Не будь столь любим и почитаем командир полка граф Ланской, участник бородинского сражения, кто знает, быть может, не так и роптали бы господа офицеры…

Сообщение Евгения Хазова вскоре подтвердилось новыми пикантными подробностями, и связано это было с незаконной рубкой леса.

Господа офицеры в Саратове жили свободно, положительно ни на кого не обращали внимания, кроме своего начальства. На гражданских сановников военные смотрели как на людей, ничего не значивших, точно те были второго сорта. Во время квартирования гусарских полков, состоявших по преимуществу из детей благородных семейств, город, помимо балов и учений, гордости за ратную удаль русского оружия, хлебал и немало горя. Сколько было заведено дел в губернии о самовольной вырубке ценных лесов для устройства конюшен, манежа, отопки офицерских квартир и солдатских кухонь, не знал никто!
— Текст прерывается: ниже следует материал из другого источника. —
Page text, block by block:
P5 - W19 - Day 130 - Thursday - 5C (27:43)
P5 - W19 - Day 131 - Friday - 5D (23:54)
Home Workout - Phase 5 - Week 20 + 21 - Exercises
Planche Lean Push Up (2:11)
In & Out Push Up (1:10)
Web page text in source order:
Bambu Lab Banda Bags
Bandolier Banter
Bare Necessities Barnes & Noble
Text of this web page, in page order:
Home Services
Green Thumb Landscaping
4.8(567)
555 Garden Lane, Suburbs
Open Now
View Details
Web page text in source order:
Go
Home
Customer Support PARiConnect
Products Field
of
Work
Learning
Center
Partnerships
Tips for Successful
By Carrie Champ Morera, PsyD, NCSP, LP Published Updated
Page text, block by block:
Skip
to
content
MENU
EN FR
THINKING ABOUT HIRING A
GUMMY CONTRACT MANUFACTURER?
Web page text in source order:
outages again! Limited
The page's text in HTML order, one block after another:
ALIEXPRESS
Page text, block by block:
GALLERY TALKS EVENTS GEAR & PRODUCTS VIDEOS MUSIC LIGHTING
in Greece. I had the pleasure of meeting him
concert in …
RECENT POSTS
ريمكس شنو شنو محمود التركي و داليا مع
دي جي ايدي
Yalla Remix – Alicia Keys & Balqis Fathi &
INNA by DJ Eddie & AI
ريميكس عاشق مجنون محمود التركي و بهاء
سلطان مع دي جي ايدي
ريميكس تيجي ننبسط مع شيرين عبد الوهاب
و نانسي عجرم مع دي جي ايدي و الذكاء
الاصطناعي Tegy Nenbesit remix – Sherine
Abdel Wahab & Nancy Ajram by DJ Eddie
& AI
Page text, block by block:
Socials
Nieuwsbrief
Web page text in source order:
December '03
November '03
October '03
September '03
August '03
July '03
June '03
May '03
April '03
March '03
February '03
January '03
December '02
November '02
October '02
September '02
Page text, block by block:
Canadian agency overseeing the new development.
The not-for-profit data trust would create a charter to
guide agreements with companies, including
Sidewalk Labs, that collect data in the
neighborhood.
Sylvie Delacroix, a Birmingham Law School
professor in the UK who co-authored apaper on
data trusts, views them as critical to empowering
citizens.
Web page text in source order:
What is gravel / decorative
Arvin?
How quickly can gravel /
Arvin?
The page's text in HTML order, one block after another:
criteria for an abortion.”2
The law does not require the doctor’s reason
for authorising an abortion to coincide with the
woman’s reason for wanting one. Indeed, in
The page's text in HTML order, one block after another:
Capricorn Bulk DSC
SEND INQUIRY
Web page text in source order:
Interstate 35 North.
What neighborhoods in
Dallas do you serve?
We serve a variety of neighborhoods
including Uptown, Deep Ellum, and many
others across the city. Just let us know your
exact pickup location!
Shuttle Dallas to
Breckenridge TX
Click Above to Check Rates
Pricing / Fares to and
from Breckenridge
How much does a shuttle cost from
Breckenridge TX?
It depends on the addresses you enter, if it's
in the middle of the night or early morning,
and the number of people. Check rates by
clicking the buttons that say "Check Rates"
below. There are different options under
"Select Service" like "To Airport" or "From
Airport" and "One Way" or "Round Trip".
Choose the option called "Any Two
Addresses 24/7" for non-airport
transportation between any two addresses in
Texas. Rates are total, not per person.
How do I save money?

Для рубки нужного леса офицеры высылали крестьян под надзором нижних чинов, затем срубленное вывозилось на место, где и устраивалось необходимое, а позже господа форштмейстеры заводили судебные дела и относили эти бесчинства на самоуправство крестьян. Несчастные платили за эти незаконные вырубки штраф, кто скопленной копейкой, кто последней коровой, а кто и своей свободой. Однако господ это обстоятельство не занимало, и все шло своим чередом.

В один из таким выездов по заготовке строевого леса, которым руководил полковник Александр Иванович Муравлёв, отец-командир изюмских гусар привез в Саратов ошеломляющую весть.

У лесниковой караулки – малой избы, что прижилась на опушке леса, люди полковника наткнулись на влюбленную парочку. Обнаружив себя, молодые не замедлили ретироваться, но не скрывно и тайком, а открыто, с явными перьями дерзости, ровно бросали в лицо каждому кочевавшее среди гусаров присловье: «Нам сие не в зазор! Кто нынче Богу не грешен, царю не виноват?»

Любовники в щегольском возке, будто пощечины раздавали, проехали в самой близости от армейских фур, не скрывая лиц, едва ли не рассмеявшись в глаза потрясенному Муравлёву. Их амурная идиллия, как саван, окутала всех служивых, сквозь ряды которых промелькнула тройка. Парочка ехала рука в руке, с устремленными друг на друга глазами, глупо и счастливо улыбаясь, нарочито безразличная ко всему, что их окружало. Многих всерьез насторожило не только легкомыслие любовников, их непочтительно выставленные напоказ отношения, но и случившиеся метаморфозы, которые демонстрировал адъютант, которые мог не увидеть только слепой. Изюмцы, знавшие Белоклокова, не желали верить своим глазам.

– Но это же нонсенс, господа! – говорили одни. – Грэй! И чтобы променять свободу на юбку!

– La garde meurt, mais ne se rend pas[50]50
  Гвардия умирает, но не сдается (фр.).


[Закрыть]
.

– Il ne fallait pas danser, si vous ne savez pas![51]51
  Не стоило танцевать, если не умеешь! (фр.)


[Закрыть]

Миру давно известно: любовь в силах вершить невероятные гримасы с людьми. Весельчак становится мрачней тучи, скупой – щедрым, трус – храбрецом…

Как ни крути, а мало кто из гусарского окружения корнета мог заключить, что Андрей Белоклоков, славившийся твердостью характера махрового бабника и гуляки, вдруг да прилипнет к какой-то пуховке. И ладно бы речь шла о женитьбе… «Но тут?.. Боже! Какой скандал! Позор, господа, несмываемый позор на весь полк!»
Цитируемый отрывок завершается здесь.